第79話 分離

ノエルたちは裏口から館の外へ出た。多くの負傷者を連れながら。


敵に囲まれ、容赦ない攻撃を受けた結果、

多くの負傷者を出す事態となった。

負傷者が多すぎて、ミスティの治療も間に合わない。


ノエル傭兵団は半壊状態だ。

ノエルは、自分の判断ミスを悔やんだ。


「こんなにケガ人が出てしまうなんて……俺はどうすればよかったんだ」


「ノエルさん! 今は悔やんでいる場合ではありません。

 すみやかに館から遠ざかりましょう。

 敵の援軍が来るかもしれません」


「そうだな。わかったよ、クリム」


「ザッハさん、ヘーゼルさん、シャロさんは負傷し、

 馬車の中で治療を受けています。リッターさんも負傷しています。

 ザルツさんは、さすがに鋼鉄の鎧のおかげで無事みたいです」


「そうか。リンツやロシェは?」


「ふたりともご無事です。

 おふたりは物陰から矢を放ってたので、敵の攻撃を受けにくかったのです。

 後方の敵の多くは、リンツさんやロシェさんのご活躍のおかげで

 追い払われています」


「そうか、それはよかった……。

 あとはステラたちだが」


「僕たちは無事だよ!」


横からステラたちが割って入ってくる。


「……なんだ、そのうしろの子どもたちは」


ノエルの目には、ステラのうしろにいる、双子盗賊の姿が映っていた。


「子供じゃないってば!」「そうだよ!」


ヨークとルトは抗議するが、ノエルの目から見れば、低身長で童顔であったため、子供にしか見えなかった(実際、子供に近い年齢なのだが)

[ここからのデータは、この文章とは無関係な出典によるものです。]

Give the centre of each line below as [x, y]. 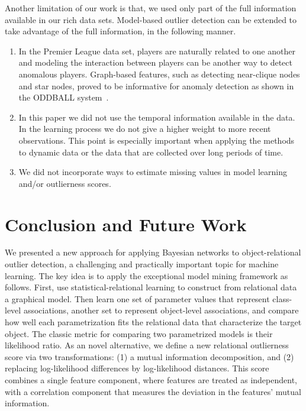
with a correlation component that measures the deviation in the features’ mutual [153, 391]
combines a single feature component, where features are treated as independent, [151, 379]
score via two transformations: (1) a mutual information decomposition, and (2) [149, 356]
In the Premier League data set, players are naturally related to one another [157, 51]
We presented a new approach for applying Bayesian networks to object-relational [153, 252]
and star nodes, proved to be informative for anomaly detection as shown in [156, 85]
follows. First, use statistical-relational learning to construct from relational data [151, 287]
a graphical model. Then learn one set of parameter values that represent [137, 298]
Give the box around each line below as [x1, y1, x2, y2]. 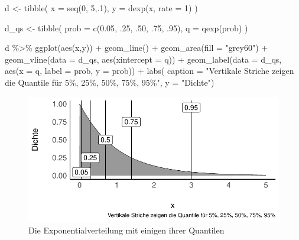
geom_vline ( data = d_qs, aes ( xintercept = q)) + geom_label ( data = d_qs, [5, 53, 282, 65]
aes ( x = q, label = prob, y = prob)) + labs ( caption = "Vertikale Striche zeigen [5, 64, 294, 77]
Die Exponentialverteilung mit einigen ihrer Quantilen [28, 224, 225, 236]
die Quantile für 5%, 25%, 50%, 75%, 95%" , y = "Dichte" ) [5, 76, 214, 88]
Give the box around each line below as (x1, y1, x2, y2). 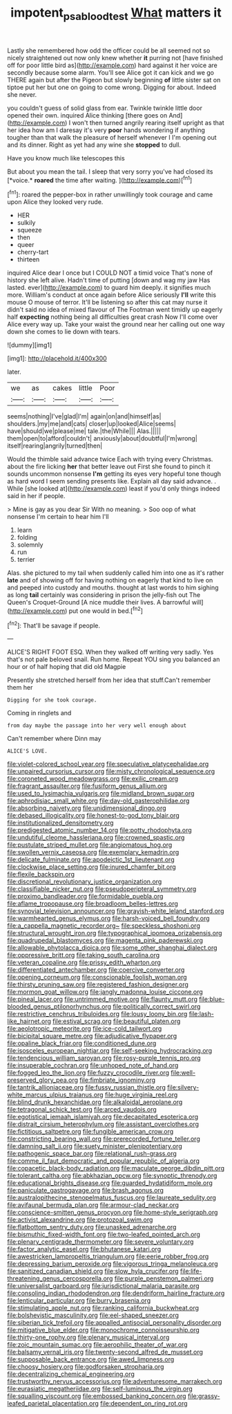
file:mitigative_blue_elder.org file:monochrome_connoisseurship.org (7, 1326, 200, 1334)
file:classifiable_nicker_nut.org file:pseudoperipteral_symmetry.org (7, 885, 197, 893)
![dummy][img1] (7, 341, 52, 349)
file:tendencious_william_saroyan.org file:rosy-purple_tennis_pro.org (7, 1054, 202, 1063)
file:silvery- (166, 1083, 200, 1092)
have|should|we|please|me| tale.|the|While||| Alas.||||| (7, 427, 161, 435)
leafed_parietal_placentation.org (7, 1399, 99, 1408)
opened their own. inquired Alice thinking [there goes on (7, 111, 168, 119)
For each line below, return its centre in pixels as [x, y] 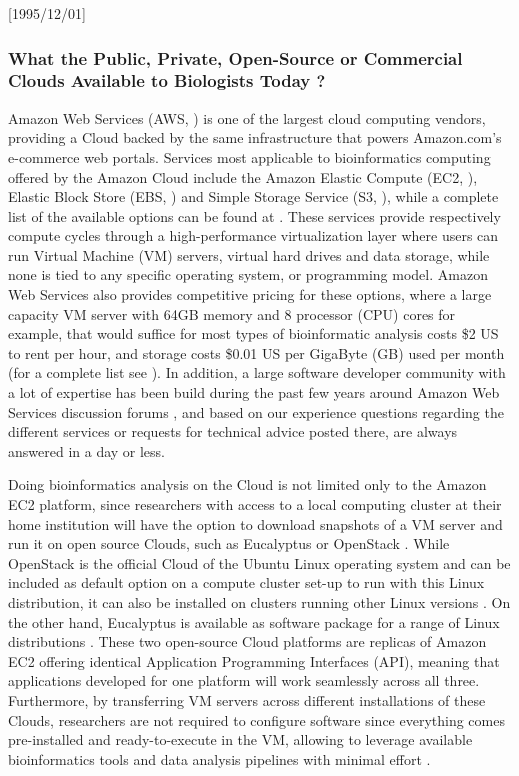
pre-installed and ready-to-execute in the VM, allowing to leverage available [240, 739]
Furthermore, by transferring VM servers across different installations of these [247, 699]
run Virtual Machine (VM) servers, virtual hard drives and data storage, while [249, 254]
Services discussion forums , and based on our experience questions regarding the [256, 411]
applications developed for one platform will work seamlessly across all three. [244, 680]
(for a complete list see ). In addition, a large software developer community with [257, 372]
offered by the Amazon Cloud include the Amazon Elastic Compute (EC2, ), [243, 176]
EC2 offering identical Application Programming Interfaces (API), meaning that [254, 660]
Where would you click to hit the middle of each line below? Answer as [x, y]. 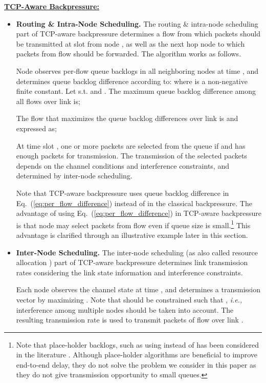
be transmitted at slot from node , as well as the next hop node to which [130, 43]
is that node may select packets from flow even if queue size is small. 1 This [133, 224]
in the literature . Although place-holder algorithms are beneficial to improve [137, 355]
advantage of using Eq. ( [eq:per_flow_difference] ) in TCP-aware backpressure [139, 213]
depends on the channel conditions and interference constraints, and [123, 165]
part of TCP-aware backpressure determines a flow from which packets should [138, 34]
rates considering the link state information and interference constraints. [129, 272]
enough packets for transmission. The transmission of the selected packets [131, 156]
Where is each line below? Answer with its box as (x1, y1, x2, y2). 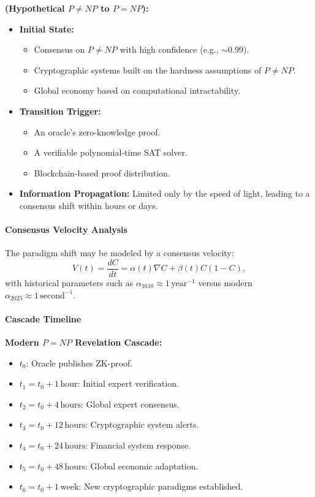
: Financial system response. (85, 438, 191, 451)
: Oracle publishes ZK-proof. (26, 356, 133, 369)
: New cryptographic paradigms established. (78, 480, 243, 493)
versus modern (198, 276, 252, 289)
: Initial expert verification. (77, 377, 179, 390)
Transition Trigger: (19, 104, 101, 117)
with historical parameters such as (5, 276, 134, 289)
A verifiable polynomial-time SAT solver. (34, 146, 188, 159)
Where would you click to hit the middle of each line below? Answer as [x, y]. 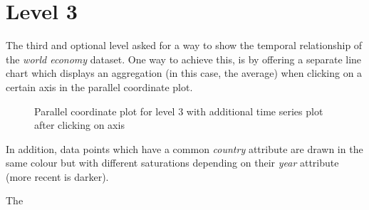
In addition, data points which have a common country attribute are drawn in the [184, 148]
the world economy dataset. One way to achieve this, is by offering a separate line [184, 59]
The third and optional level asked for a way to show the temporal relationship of [184, 45]
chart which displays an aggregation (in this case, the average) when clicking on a [184, 73]
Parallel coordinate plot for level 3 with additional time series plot [179, 111]
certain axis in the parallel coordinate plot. [99, 86]
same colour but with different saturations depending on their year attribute [172, 163]
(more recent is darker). [57, 176]
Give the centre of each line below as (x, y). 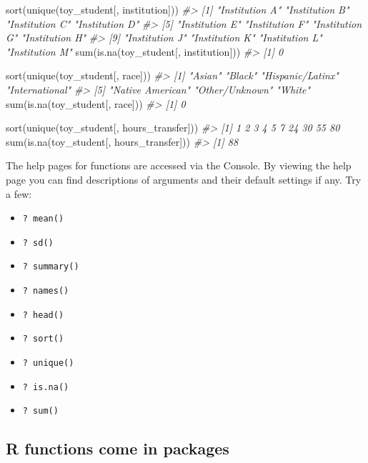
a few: (19, 193)
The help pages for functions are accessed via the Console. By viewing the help (179, 165)
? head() (43, 315)
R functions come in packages (118, 448)
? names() (46, 291)
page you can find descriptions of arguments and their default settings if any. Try (184, 179)
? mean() (43, 219)
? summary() (51, 267)
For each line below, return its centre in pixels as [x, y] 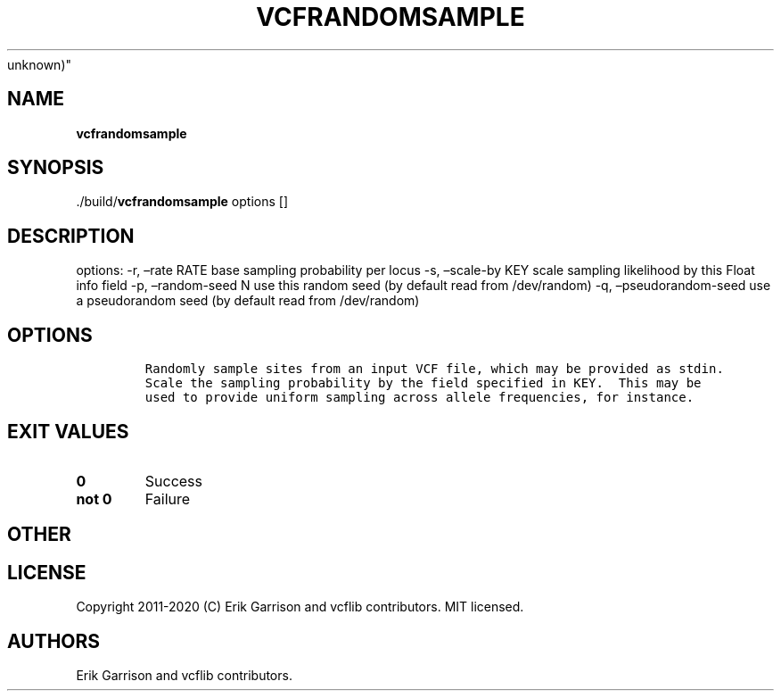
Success [174, 481]
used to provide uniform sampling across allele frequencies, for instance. [419, 398]
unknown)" [40, 64]
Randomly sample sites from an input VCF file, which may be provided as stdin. [434, 369]
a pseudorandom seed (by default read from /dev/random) [248, 301]
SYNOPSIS [56, 168]
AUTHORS [54, 641]
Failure [168, 499]
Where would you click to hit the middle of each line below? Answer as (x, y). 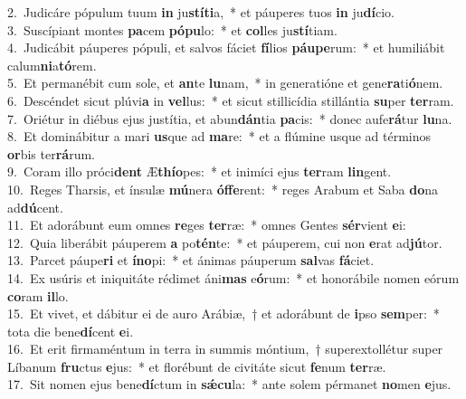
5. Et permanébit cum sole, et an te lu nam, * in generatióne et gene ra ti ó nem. (225, 83)
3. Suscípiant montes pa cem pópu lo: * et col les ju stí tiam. (172, 29)
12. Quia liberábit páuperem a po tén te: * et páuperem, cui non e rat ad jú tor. (225, 242)
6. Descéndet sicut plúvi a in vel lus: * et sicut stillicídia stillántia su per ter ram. (231, 100)
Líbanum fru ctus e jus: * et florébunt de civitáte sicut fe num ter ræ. (197, 366)
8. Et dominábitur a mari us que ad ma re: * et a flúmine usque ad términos (219, 136)
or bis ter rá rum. (51, 153)
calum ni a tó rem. (52, 65)

「ちょっとワケがあってね。僕たちの傭兵団に加入したいんだってさ」


「は? そんなこといつ言った! 俺たちは密約書状を返してもらいにだな……」


「密約書状? ああ、ステラが持ってきた、あの書状か……」


「そうだよ。俺たちはそれを返してもらいに来たんだ」


「何に使うつもりだ」


「詳しくは言えないけど、

 この密約書状でパヴェールを告発して、逮捕してもらうように、

 領主に届けにいこうとしてるんだよ」


「そんな危険な仕事をするつもりだったのか。

 なおさら渡すことはできないな。

 密約書状を運ぶなんて、道中、何者かに襲われる可能性だってあるのに」


「なんでだよ! 返してくれって! それがないと俺たちは……」


ヨークとルトは悲しそうな顔をした。


「なぜその危険な仕事をしないといけない?」


「俺たちは、もともと義賊団に所属していたけど、嫌気がさして辞めた。

 だから今ある人のもとで働いている。

 たしかに危険だけど、俺たちみたいな孤児がやっていくには

 そうするしかないんだ……」


「……」


ノエルは無言になった。しばらく考えこむ。

そして口を開く。


「わかった。この密約書状を領主に持っていけ」


「本当!?」


「ただし条件がある。

 お目付け役としてリンツやステラも同行させる」


「ええー!?」「そんな!」


「俺たちもパヴェールの悪行を見過ごすことはできない。

 罠にはめられ、負傷者も出た。

 賠償金を請求したいくらいだ。

 それに、お前たちは孤児だと言っていたが、いくあてはあるのか?」


「それは……」


ヨークとルトは、帝国諜報員のブラジェをたよりに仕事をしていたが、

そのブラジェも行方をくらましてしまった。

そもそもブラジェに拠点を提供していたパヴェールの館が燃え尽きた時点で

雇い主を喪失したようなものだった。


「それなら、うちの傭兵団に来てくれても構わない。

 偵察や斥候のメンバーが足りていないからな……」


「ふ、ふん。考えておいてやる……」


まんざらでも無さそうな様子だった。


「よし。リンツ、ステラ。ヨーク、ルト。

 領主に密約書状を届けてほしい。

 パヴェールの館は焼けてしまい、豪商パヴェールは行方知らずだ。

 だが生きている可能性はある。

 その可能性があるなら逮捕し、しかるべき罪をつぐなわせるべきだ」


「わかりました。

 ところで、ノエルさん。われわれとの合流はどの場所でいたしましょうか」


リンツがたずねる。


「これからクキ川を越えて、バーム市内へ到着する予定だ。

 クキ川を越えたあたりで合流しよう」


「了解しました。

 この付近は、パヴェールや帝国諜報部隊の生き残りがうろついているはずです。

 お気をつけください。負傷者が多いなかで襲われれば、

 かなり危険なことになるはずです」


「わかっている。リンツも気をつけて」


こうして、一時的だが、ノエルは、リンツたちと分かれて行動することになった。